Start of Block

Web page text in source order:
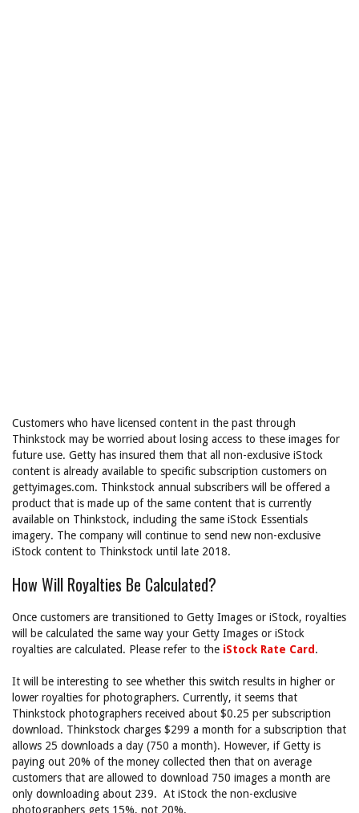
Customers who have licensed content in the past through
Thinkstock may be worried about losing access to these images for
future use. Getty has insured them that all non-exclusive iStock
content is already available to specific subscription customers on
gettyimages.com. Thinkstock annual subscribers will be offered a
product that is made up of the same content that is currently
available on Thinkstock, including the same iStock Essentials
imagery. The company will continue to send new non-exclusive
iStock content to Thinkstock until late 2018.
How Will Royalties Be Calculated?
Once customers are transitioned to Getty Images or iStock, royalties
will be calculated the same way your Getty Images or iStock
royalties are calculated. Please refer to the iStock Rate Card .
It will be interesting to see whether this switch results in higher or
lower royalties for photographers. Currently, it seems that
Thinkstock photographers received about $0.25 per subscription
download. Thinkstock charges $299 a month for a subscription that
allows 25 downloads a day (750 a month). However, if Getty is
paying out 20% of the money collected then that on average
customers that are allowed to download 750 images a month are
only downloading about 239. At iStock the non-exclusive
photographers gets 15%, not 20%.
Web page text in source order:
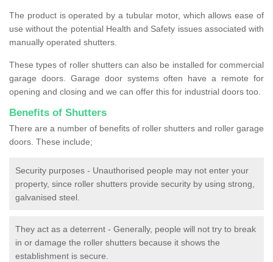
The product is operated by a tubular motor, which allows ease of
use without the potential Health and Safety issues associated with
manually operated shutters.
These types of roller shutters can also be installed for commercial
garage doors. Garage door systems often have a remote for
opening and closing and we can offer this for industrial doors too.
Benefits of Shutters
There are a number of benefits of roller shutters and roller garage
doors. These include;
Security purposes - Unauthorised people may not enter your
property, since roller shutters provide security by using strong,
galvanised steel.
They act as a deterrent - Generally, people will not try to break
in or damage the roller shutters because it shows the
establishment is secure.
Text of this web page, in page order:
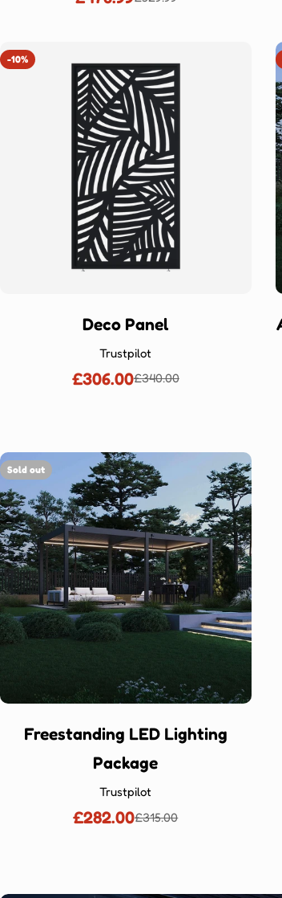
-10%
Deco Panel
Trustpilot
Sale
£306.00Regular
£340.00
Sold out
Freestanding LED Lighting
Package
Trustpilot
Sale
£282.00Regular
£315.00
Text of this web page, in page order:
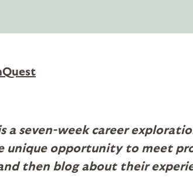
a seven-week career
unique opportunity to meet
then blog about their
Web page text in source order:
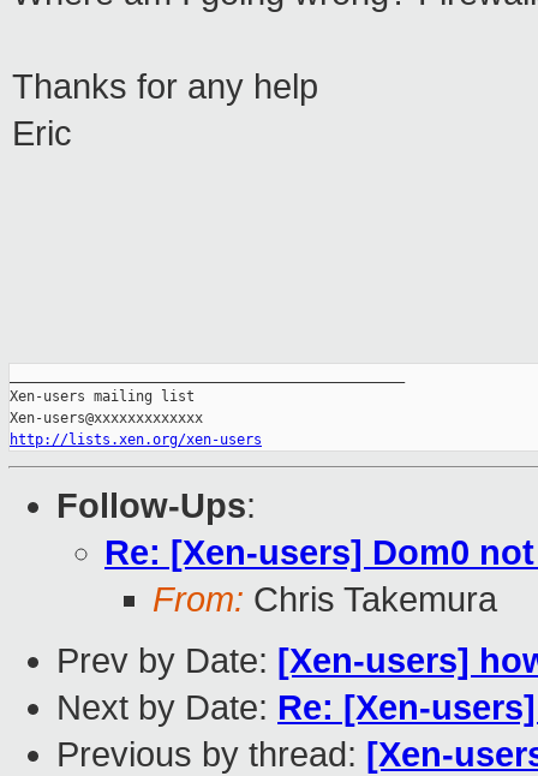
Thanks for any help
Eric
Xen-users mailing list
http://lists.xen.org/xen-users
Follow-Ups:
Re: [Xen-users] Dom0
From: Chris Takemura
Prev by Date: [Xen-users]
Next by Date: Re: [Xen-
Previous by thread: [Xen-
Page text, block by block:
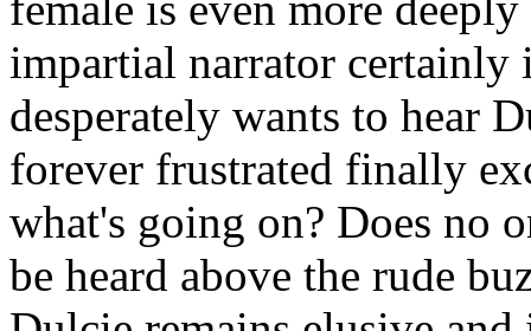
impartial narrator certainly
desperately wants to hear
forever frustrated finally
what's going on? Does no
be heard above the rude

End of Block

● **Task instructions**: All lines from the one containing "Prev by Date: [Xen-users]" through the end of the entries, both ends included, should be written out exactly, with no pictures.

● **Written response**:
Prev by Date: [Xen-users]
Next by Date: Re: [Xen-
Previous by thread: [Xen-
Page text, block by block:
impartial narrator certainly
desperately wants to hear
forever frustrated finally
what's going on? Does no
be heard above the rude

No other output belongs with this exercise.